Instructions for the task
Every line below from the one containing "Develop a WebApi" through the one containing "e )) [71, 268]" is to be printed exactly, with the pictures omitted.

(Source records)
______________________________
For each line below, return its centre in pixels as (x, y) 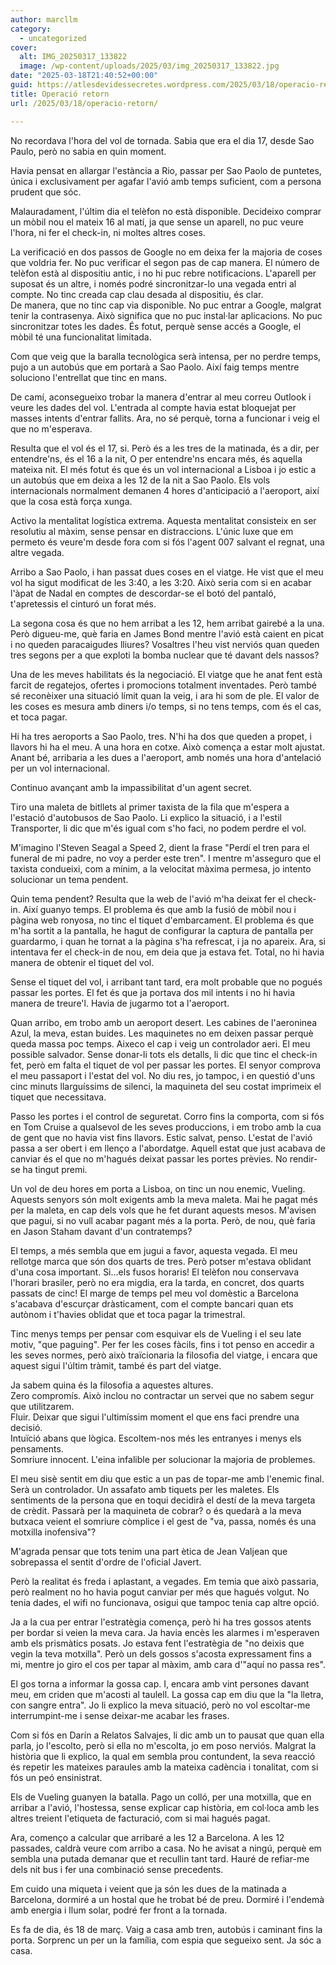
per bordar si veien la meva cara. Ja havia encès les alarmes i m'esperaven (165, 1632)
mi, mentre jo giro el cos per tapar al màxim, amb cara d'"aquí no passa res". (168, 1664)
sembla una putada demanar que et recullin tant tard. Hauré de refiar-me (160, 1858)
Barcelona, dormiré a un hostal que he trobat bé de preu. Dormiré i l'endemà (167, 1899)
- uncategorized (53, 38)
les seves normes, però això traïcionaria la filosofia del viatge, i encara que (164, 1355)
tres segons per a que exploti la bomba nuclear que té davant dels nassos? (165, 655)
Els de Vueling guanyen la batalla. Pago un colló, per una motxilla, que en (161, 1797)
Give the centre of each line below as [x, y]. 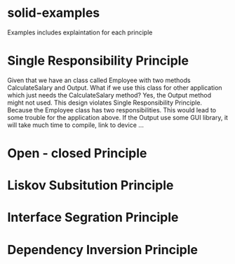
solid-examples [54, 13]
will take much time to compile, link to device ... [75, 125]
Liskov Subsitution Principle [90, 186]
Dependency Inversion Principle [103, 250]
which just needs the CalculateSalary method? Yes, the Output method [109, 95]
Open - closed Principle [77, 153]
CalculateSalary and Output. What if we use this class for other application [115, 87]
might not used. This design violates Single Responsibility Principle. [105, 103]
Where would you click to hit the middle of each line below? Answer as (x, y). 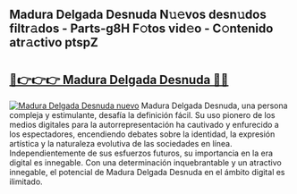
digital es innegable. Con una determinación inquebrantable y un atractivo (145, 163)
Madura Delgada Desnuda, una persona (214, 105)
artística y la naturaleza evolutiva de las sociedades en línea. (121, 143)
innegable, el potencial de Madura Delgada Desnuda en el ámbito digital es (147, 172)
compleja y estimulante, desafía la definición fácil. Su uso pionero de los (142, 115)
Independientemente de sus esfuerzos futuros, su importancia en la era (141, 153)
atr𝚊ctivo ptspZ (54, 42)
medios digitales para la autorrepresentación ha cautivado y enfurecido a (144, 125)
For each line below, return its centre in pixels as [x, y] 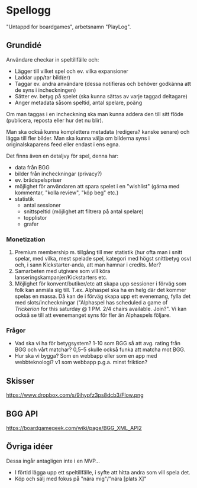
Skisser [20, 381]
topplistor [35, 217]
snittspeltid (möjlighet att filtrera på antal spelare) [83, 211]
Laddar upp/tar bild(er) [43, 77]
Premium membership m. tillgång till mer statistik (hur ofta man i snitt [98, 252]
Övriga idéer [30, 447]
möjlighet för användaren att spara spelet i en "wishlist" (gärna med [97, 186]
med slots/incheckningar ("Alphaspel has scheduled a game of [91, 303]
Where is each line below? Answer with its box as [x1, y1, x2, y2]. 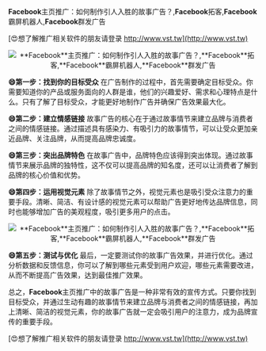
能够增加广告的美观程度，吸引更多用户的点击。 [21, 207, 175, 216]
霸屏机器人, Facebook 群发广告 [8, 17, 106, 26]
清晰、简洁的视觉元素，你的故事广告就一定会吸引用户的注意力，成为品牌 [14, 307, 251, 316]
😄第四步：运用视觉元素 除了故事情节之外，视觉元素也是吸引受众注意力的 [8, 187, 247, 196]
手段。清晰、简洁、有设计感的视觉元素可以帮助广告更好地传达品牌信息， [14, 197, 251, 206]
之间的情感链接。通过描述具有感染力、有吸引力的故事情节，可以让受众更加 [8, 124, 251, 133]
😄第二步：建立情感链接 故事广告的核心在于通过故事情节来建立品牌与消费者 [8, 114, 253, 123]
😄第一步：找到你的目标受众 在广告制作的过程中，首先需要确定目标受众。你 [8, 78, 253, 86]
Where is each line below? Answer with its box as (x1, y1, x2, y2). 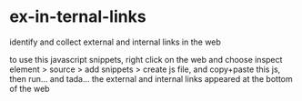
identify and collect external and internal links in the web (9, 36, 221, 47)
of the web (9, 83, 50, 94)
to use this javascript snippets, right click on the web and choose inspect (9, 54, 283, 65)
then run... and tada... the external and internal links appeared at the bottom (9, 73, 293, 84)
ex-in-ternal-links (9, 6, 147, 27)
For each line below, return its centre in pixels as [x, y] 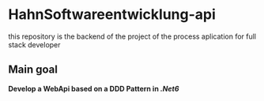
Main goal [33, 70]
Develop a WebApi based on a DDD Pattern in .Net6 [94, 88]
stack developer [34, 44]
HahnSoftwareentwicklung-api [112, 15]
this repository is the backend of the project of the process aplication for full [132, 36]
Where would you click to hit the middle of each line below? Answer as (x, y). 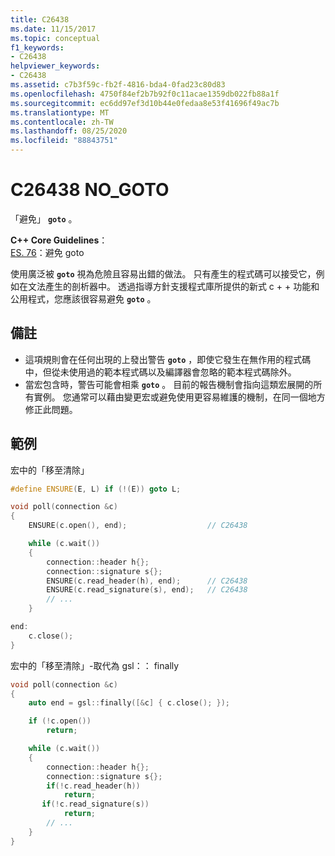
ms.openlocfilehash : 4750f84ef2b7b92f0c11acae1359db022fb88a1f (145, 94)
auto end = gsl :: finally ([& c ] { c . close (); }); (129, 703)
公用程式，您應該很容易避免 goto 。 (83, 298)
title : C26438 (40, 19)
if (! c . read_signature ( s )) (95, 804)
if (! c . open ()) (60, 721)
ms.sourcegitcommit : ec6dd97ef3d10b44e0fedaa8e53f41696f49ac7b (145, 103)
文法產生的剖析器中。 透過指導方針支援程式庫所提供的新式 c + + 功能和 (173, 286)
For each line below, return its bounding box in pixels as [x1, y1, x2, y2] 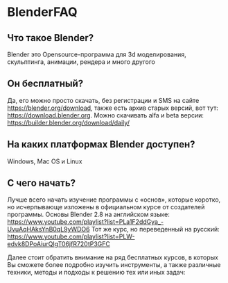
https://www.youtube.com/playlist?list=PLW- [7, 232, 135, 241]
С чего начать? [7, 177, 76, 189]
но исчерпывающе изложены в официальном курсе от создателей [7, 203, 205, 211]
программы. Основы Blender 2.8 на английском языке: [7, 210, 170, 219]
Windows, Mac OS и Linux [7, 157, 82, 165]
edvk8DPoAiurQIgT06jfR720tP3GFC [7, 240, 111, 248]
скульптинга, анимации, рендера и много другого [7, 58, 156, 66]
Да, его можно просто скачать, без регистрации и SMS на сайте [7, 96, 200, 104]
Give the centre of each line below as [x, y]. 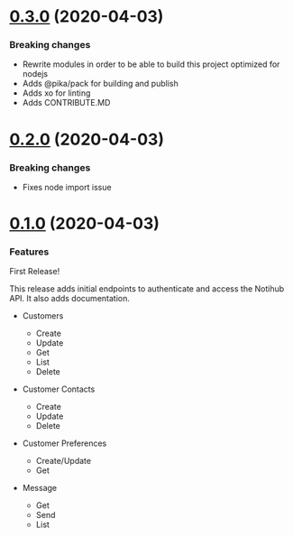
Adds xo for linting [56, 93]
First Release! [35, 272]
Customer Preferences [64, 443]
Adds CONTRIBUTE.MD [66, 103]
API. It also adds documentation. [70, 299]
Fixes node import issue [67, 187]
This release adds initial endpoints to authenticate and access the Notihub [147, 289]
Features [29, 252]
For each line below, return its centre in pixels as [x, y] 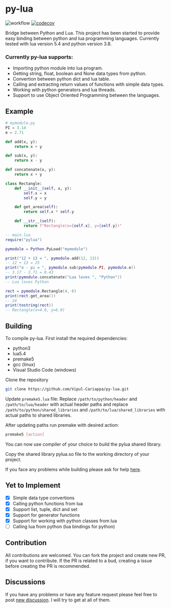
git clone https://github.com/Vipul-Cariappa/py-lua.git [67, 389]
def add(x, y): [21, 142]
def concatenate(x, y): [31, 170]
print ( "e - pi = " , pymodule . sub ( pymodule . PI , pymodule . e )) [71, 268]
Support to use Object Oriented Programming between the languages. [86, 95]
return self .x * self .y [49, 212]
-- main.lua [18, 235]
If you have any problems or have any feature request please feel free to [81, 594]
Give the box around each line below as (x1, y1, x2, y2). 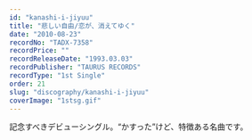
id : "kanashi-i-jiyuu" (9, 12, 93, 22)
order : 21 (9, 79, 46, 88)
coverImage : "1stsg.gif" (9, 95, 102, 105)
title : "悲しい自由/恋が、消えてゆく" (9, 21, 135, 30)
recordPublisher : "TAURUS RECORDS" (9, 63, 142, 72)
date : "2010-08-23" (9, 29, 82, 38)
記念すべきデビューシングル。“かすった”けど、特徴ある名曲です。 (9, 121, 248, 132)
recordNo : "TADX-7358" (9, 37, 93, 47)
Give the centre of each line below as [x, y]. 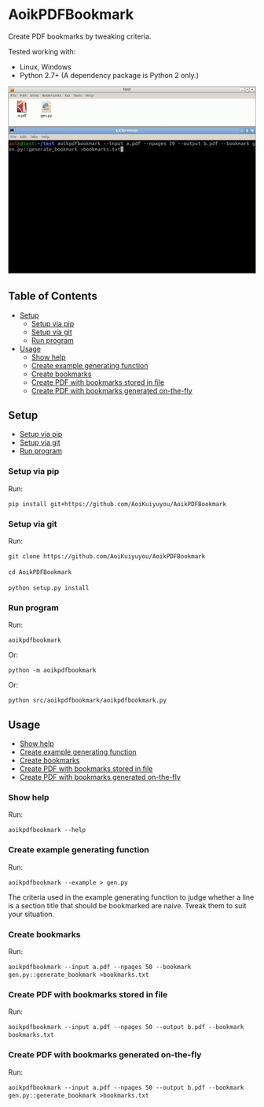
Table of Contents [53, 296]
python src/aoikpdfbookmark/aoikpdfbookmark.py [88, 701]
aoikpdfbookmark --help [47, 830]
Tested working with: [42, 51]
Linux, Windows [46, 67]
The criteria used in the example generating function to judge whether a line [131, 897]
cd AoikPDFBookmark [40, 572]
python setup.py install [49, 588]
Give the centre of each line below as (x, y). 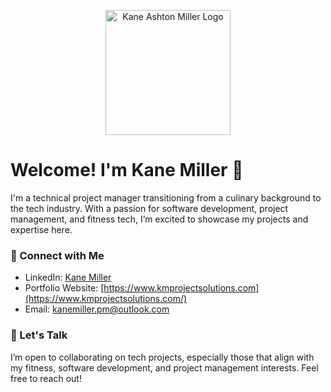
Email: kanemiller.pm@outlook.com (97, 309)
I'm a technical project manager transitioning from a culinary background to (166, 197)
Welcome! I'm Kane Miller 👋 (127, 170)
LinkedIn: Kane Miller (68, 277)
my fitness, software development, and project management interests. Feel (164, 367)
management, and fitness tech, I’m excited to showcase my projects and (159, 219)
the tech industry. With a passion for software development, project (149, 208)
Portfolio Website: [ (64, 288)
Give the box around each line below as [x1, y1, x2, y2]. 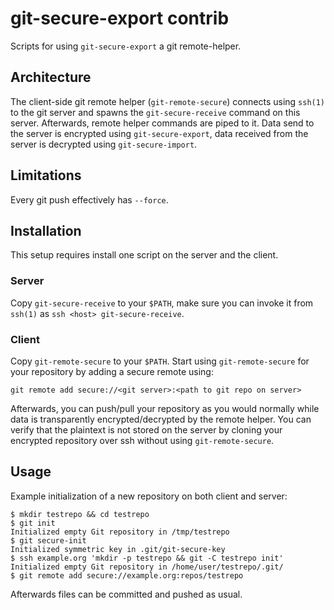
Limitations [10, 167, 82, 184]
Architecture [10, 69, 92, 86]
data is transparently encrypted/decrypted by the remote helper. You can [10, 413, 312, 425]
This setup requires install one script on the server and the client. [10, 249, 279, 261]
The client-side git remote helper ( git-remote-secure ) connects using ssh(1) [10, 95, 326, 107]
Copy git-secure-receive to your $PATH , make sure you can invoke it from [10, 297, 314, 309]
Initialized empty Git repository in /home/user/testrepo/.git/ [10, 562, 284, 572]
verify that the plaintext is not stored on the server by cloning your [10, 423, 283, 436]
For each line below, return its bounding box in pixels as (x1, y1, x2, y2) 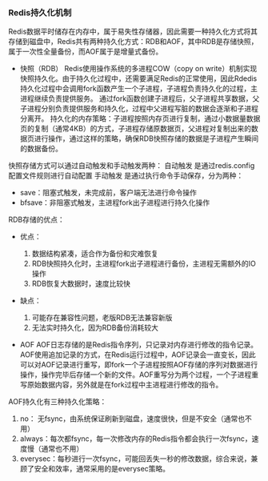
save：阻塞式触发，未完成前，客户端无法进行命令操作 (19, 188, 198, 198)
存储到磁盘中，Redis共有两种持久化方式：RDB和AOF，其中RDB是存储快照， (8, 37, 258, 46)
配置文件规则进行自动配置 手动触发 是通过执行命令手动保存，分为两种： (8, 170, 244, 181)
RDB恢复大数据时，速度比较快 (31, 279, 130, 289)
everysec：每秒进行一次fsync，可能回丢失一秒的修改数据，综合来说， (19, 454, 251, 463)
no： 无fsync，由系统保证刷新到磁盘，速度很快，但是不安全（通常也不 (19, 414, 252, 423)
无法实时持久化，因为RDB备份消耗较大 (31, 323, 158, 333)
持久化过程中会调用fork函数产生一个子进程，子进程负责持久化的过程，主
______________________________
Answer space
Develop a WebApi based on a DDD Pattern in .Net6 [94, 88]
stack developer [34, 44]
HahnSoftwareentwicklung-api [112, 15]
this repository is the backend of the project of the process aplication for full [132, 36]
Where would you click to hit the middle of each line below? Answer as (x, y). 
ms.openlocfilehash : 4750f84ef2b7b92f0c11acae1359db022fb88a1f (145, 94)
auto end = gsl :: finally ([& c ] { c . close (); }); (129, 703)
公用程式，您應該很容易避免 goto 。 (83, 298)
title : C26438 (40, 19)
if (! c . read_signature ( s )) (95, 804)
if (! c . open ()) (60, 721)
ms.sourcegitcommit : ec6dd97ef3d10b44e0fedaa8e53f41696f49ac7b (145, 103)
文法產生的剖析器中。 透過指導方針支援程式庫所提供的新式 c + + 功能和 (173, 286)
For each line below, return its bounding box in pixels as [x1, y1, x2, y2] 
https://www.youtube.com/playlist?list=PLW- [7, 232, 135, 241]
С чего начать? [7, 177, 76, 189]
но исчерпывающе изложены в официальном курсе от создателей [7, 203, 205, 211]
программы. Основы Blender 2.8 на английском языке: [7, 210, 170, 219]
Windows, Mac OS и Linux [7, 157, 82, 165]
edvk8DPoAiurQIgT06jfR720tP3GFC [7, 240, 111, 248]
скульптинга, анимации, рендера и много другого [7, 58, 156, 66]
Да, его можно просто скачать, без регистрации и SMS на сайте [7, 96, 200, 104]
Give the centre of each line below as [x, y]. 
Adds xo for linting [56, 93]
First Release! [35, 272]
Customer Preferences [64, 443]
Adds CONTRIBUTE.MD [66, 103]
API. It also adds documentation. [70, 299]
Fixes node import issue [67, 187]
This release adds initial endpoints to authenticate and access the Notihub [147, 289]
Features [29, 252]
For each line below, return its centre in pixels as [x, y] 
git clone https://github.com/Vipul-Cariappa/py-lua.git [67, 389]
def add(x, y): [21, 142]
def concatenate(x, y): [31, 170]
print ( "e - pi = " , pymodule . sub ( pymodule . PI , pymodule . e )) [71, 268]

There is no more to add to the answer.